First Atomic Clock Wristwatch - Tomte
http://leapsecond.com/pages/atomic-bill/
======
Theodores
Reminds me of a highly accurate clock used in broadcasting. This clock sends
out a time signal around the building to various clocks on walls and
equipment, e.g. 'VT machines' (or whatever is used now).

I had the pleasure of adjusting this clock for GMT/BST twice a year. The great
thing about this clock was that it did not actually tell the time itself. One
would have to walk out of the machine room and through a couple of corridors,
up a flight of stairs and into a gallery to actually see the alleged time with
one's own eyes. All it had was a MODEM socket hidden in the back of a 19U
rack, with the wires in U.S. configuration rather than what we have in the
U.K.

So, to change the time you could 'conveniently' solder up a lead that would
actually connect to the box, telnet in, remembering to get the password right,
then set the time zone using the obscure command procedure provided.
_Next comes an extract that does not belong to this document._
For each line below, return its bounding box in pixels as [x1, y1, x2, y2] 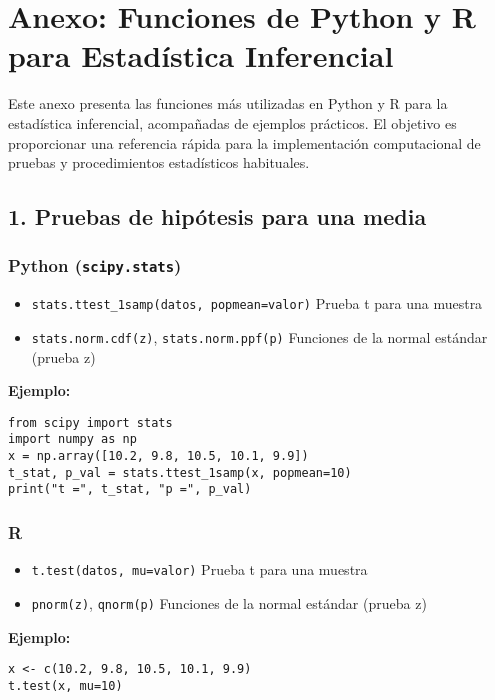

This would be a simple enough task, however, there would be two of these
clocks and they would talk to each other. So changing the time on one would
not be good enough, the other would correct it or set it ahead/back by another
hour. For added convenience the other 'master' clock would be in an entirely
different part of the building and need to stay 'on' the whole time.

When it comes to extreme horology, I think that the most stupendously over-
the-top accurate timepieces should not actually be able to tell the time with
something as cheap and tacky as a display. If the time does have to be
displayed then it should be in UNIX epoch time as that is the most convenient
for all concerned.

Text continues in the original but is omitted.